Source code for apd.command

###############################################################################
# (c) Copyright 2021-203 CERN for the benefit of the LHCb Collaboration       #
#                                                                             #
# This software is distributed under the terms of the GNU General Public      #
# Licence version 3 (GPL Version 3), copied verbatim in the file "COPYING".   #
#                                                                             #
# In applying this licence, CERN does not waive the privileges and immunities #
# granted to it by virtue of its status as an Intergovernmental Organization  #
# or submit itself to any jurisdiction.                                       #
###############################################################################
#
# The command line tools use the click and click-log packages for easier development
#
import json
import logging
import os
import sys
import tempfile

import click  # type: ignore[import]
import click_log  # type: ignore[import]
import requests

from .analysis_data import (
    APD_DATA_CACHE_DIR,
    APD_METADATA_CACHE_DIR,
    ApdReturnType,
    get_analysis_data,
)
from .ap_info import cache_ap_info
from .authentication import get_auth_headers, logout
from .data_cache import DataCache
from .rich_console import console, error_console

logger = logging.getLogger("apd")
click_log.basic_config(logger)


common_help = """
Variables:

APD_METADATA_CACHE_DIR: Specify the location of the information cache,
and reuse the cached information instead of reloading every time.

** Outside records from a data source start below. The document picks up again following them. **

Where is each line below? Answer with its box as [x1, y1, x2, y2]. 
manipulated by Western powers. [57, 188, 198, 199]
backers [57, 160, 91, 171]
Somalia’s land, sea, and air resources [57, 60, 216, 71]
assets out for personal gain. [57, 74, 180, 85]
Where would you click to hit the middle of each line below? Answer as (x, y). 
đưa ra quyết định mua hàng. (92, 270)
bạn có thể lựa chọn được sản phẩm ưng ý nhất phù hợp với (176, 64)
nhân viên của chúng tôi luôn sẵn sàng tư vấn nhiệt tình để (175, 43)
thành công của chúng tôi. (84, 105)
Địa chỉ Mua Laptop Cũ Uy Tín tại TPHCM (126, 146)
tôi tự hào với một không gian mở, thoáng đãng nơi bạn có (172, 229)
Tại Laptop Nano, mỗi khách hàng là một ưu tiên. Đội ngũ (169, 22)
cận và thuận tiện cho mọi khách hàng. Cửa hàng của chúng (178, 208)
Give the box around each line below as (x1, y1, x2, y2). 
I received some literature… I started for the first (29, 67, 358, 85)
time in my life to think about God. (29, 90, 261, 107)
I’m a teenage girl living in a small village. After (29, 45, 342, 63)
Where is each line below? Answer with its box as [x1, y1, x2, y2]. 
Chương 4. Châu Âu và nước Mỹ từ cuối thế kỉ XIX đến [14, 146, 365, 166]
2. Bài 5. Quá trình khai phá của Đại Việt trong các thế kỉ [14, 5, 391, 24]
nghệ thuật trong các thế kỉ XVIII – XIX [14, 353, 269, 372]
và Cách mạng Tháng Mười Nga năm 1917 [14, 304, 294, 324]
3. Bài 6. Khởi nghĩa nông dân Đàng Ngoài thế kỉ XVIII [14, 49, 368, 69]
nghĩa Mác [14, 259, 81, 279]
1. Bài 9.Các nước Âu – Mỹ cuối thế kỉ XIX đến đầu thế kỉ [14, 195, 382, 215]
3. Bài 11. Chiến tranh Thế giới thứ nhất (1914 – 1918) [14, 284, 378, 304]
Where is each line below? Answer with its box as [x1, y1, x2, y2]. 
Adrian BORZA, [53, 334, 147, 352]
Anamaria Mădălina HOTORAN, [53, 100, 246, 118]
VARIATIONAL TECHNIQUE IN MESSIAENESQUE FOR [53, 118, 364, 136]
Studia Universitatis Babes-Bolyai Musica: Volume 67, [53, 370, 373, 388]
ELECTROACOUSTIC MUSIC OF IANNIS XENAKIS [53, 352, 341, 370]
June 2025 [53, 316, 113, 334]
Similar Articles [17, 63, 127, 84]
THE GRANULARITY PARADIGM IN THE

APD_METADATA_LIFETIME: Delay after which the cache should be considered
as invalid and reloaded.

APD_DATA_CACHE_DIR: Specify the location of the location where a copy
of the files will be kept.
"""


[docs]def common_docstr(sep="\n"):
    """
    Append the common help to all the functions docstring
    """

    def _decorator(func):
        func.__doc__ = sep.join([func.__doc__, common_help])
        return func

    return _decorator


[docs]def exception_handler(exception_type, exception, _):
    # All your trace are belong to us!
    # your format
    error_console.print(f"{exception_type.__name__}: {exception}")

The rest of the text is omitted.